Understanding Reconciliation

This topic will explain the reconciliation workflow and process as applicable to Smarsh.

What is Data Reconciliation?


Data reconciliation is the process in which ingested data in the target system is compared and verified with the transmitted data from the system of origin. Reconciliation for Smarsh Enterprise data involves tracking a message lifecycle across Smarsh Capture, Archive, and other Apps to ensure completeness at each step.

Understanding Enterprise Data Flow

Before we can understand the reconciliation concept, it is important to know the message lifecycle in the Smarsh enterprise platform. The following workflow depicts how data is sent from the Capture solutions and the various states that are possible on successful archiving.

images/download/attachments/132938204/enterprise_Data_flow.png

  1. Channels such as email, IM, Collab, and mobile are first captured during the Capture process.

  2. This data is then sent to Enterprise Archive by a process known as Ingestion.
    Enterprise Archive users can use the Data Ingestion API to ingest messages into Enterprise Archive. For more information on how to perform ingestion, refer Data Ingestion API.

  3. The Ingestion Pipeline is responsible for handling any failures or issues that occur during the ingestion process.

  4. On successful ingestion, the various data types are now archived and discoverable and can be searched for using Enterprise Archive search. This process occurs successfully in the majority of the cases (>99%) within a few hours of ingestion.

  5. However, this process could fail in certain cases, which are constantly changing based on the circumstances. Some known instances are listed below:

    1. Large messages or messages containing large attachments.

    2. Messages containing a large number of participants or DLs (distribution lists), that could lead to extraction issues for participant data.

    3. IM data containing very large threads, or number of interactions.

What is the Reconciliation Timeline?


The ingestion process and reconciliation timeline can be explained as follows:

  1. To ensure no delays on the normal ingestion process, messages in the ingestion pipeline can take up to 3 days until they can be marked as archived.

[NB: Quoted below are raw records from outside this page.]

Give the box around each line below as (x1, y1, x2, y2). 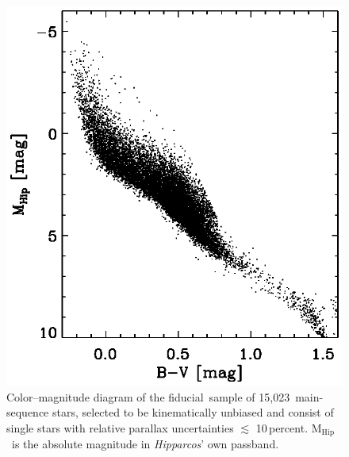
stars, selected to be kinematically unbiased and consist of (52, 404, 334, 421)
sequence (6, 404, 49, 421)
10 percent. (255, 419, 309, 436)
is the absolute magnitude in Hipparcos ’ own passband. (11, 436, 279, 452)
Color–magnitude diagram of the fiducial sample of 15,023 (6, 388, 290, 405)
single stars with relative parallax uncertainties (6, 419, 234, 436)
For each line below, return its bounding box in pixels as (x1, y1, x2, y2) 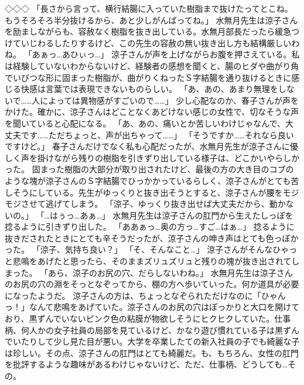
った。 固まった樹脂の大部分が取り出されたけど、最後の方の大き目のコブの (5, 163, 294, 175)
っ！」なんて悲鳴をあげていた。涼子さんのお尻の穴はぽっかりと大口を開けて (5, 301, 300, 313)
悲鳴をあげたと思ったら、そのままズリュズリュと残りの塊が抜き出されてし (12, 255, 300, 267)
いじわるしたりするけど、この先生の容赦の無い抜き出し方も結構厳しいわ (21, 36, 300, 49)
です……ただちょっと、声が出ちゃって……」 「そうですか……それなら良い (21, 128, 294, 141)
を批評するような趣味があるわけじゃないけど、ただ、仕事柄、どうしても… (5, 358, 288, 370)
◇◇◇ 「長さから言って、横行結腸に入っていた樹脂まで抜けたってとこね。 (5, 2, 293, 14)
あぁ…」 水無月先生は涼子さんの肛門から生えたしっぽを (80, 209, 293, 221)
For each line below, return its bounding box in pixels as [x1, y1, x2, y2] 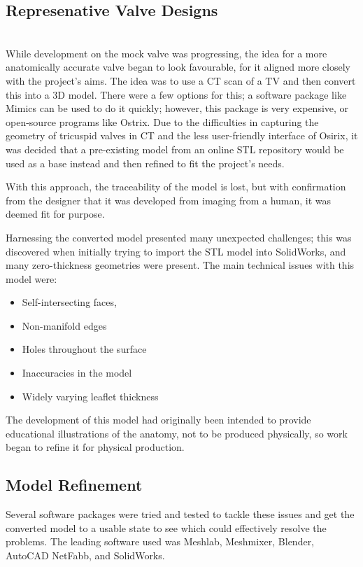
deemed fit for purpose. [6, 206, 105, 221]
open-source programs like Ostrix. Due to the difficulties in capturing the [6, 114, 319, 129]
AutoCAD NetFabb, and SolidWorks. [6, 548, 165, 563]
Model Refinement [6, 474, 143, 496]
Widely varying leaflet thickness [22, 388, 159, 403]
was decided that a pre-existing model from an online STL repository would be [6, 141, 344, 156]
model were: [6, 271, 57, 286]
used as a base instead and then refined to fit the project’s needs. [6, 155, 285, 170]
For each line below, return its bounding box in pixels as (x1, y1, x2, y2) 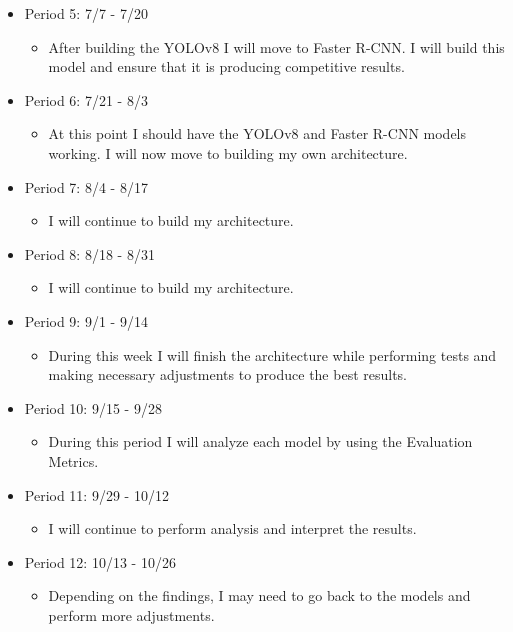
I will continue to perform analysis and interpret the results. (48, 518, 417, 539)
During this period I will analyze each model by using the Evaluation (48, 431, 473, 452)
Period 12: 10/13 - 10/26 (24, 551, 176, 572)
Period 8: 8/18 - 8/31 (24, 243, 155, 264)
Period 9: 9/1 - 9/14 (24, 310, 148, 331)
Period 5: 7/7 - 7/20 (24, 3, 148, 23)
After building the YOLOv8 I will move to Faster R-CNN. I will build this (48, 36, 505, 57)
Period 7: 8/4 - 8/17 (24, 176, 148, 197)

  2. Messages that are not ingested for 3 days will be marked as Unreconciled in the Recon dashboard.

  3. Failure messages are now processed using reconciliation remediation workflows.

  4. Reconciliation workflows similar to Ingestion workflows are constantly evolving to account for message size, attachment type, and so on.

    Important

    During the alternate processing pipelines stage, no action is required from the customer. The retry mechanism cannot be influenced manually at this stage by any external means.

  5. Since the reconciliation process runs overnights for messages that are sent up to 3 days ago, issues that are reported could include the following:

    1. Ingestion failures: Messages that have failed in the ingestion pipeline, and the alternate processing pipelines. These messages are further reviewed individually for resolution and retry errors.

    2. Archive Failures: Messages that have failed in Enterprise Archive's storage or indexing process. This is usually caused due to service health issues in Enterprise Archive, and these messages will be retried once the service health is restored.

    3. Reporting Failures: Messages that are successfully archived, however not updated in the proper logs. There are scheduled scripts that identify and resolve these reporting failures by validating if the message has been successfully archived.

What is the number reported on the Insights Dashboard?


The number that is reported represents the failures messages where:

  • From: Time when ingestion began.

  • To: Up to 3 days ago.

How long is the Insights Dashboard numbers preserved?


The Insights Dashboards numbers will be preserved forever, while the data is not purged whereas is cumulative. However, the number of failure messages will reduce due to resolution in the alternate processing pipelines.

What is the process to address failure messages reported in Insights Dashboard?


Internal tickets are opened by Smarsh support to track the resolution of failure messages. Customers do not need to report or raise tickets for failure messages.

Important

Customers may choose to review Insights Dashboard numbers on a weekly/monthly basis. In case of large number of unreconciled messages (>10000), customers can request a customer facing investigation be initiated.

What is Reconciliation for Smarsh Enterprise data?


The data reconciliation process in Smarsh compares message numbers across the message lifecycle, while surfacing any delays in processing.

What are the Common Reasons for Unreconciled Items?


The common reasons for unreconciled items are listed below during the Capture and Archive process.

Capture Unreconciled

  • Network issues from the data source.

  • Incomplete metadata in messages captured from the source.

  • Message characters which cannot be processed due to various reasons such as issues with control characters, different charsets, etc.

  • Deviation from the defined schema during XML data generation.

  • Ingestion endpoint being non - responsive to the incoming payload.

  • Ingestion payload exceeds the size limits on Enterprise Archive.

Archive Unreconciled

  • Extraction issues with participant data, attachments, etc.

  • File and attachment size limitations.

  • Very large threads containing large number of interactions.